A new clue to Alzheimer’s disease has been found by University of Haifa researchers.
They discovered a link between dementia, which is reaching epidemic proportions due to aging of the world’s population, and the activity level of a protein called eIF2alpha. The study, recently published in the journal Neurobiology of Aging, brings hope for eventual new treatments.
Professor Kobi Rosenblum, head of the University’s Sagol Department of Neurobiology, said that altering the performance of this protein through drug therapy could constitute a treatment for the incurable, progressive disease
Alzheimer’s research has mainly focused in recent years on battling the disease once symptoms have appeared, even though researchers have known for years that it is present in the brain for many years before symptoms make their presence known.
In advanced stages of the disease, Rosenblum explained, small lumps of amyloid protein called plaques are identified forming in the brain. These plaques, he said, are typical of Alzheimer’s sufferers and undermine brain functioning.

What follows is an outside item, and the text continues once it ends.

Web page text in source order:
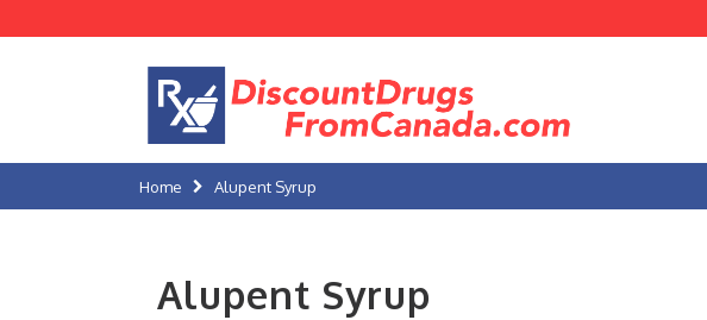
Home Alupent Syrup
Alupent Syrup

Much research has been directed at understanding these plaques and trying to eliminate them or to restrict their formation and growth.

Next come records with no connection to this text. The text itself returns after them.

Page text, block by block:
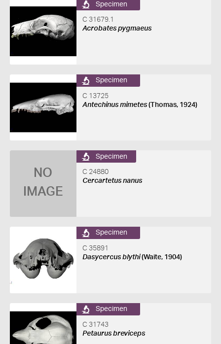
Specimen
C 31679.1
Acrobates pygmaeus
Specimen
C 13725
Antechinus mimetes(Thomas, 1924)
NO
IMAGE
Specimen
C 24880
Cercartetus nanus
Specimen
C 35891
Dasycercus blythi(Waite, 1904)
Specimen
C 31743
Petaurus breviceps

Research has also involved mostly familial (genetically transmitted) dementia, which is caused by known mutations. This new research tried to understand the mechanisms in the development of Alzheimer’s that are linked to molecular response to the metabolic distress that increases with age.
The study, conducted by research student Yifat Segev in the University of Haifa’s Laboratory for Research of Molecular and Cellular Mechanisms Underlying Learning and Memory that is headed by Rosenblum, in cooperation with Prof. Danny Michaelson of Tel Aviv University, sought to identify factors that could be linked to Alzheimer’s even before the plaques are formed and that are connected to age, the disease’s primary risk factor.

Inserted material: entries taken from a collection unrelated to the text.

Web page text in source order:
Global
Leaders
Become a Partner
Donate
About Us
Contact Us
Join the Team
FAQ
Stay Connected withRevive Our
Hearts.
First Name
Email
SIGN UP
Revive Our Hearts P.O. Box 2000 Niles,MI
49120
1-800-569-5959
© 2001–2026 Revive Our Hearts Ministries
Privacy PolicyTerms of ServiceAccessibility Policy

According to Segev, this is the first time that a link has been found between the activity of eIF2alpha and the Apoe4 gene in relation to Alzheimer’s disease. She noted that modification treatments for the eIF2alpha mechanism are being widely researched and are developing quickly, and that the more that can be understood about the connection between this mechanism and Alzheimer’s, the more researchers can find ways to identify and slow the progress of the disease.
A previous study coauthored by Canadian researchers and Rosenblum’s lab revealed that cognitive abilities could be improved by altering the activity of the eIF2alpha protein, which regulates the creation of proteins in all cells, including nerve cells. That research gave Alzheimer’s researchers a glimmer of hope: Perhaps it would be possible to improve cognitive abilities or even prevent cognitive damage in Alzheimer’s patients at an early stage of the disease by intervening in the mechanisms that regulate protein generation in nerve cells.
The current study compared mice that expressed the human Apoe4 gene – known as a central risk factor for Alzheimer’s – with a group of mice with the parallel Apoe3 gene, which does not constitute a risk factor for the disease.
Mice in the former group showed a change in the regulating mechanism for protein generation involving the eIF2alpha protein that damaged the cognitive abilities of those mice at a young age. This sort of mechanism change is characteristic of aging, and so also hints at the tendency of these mice toward premature aging.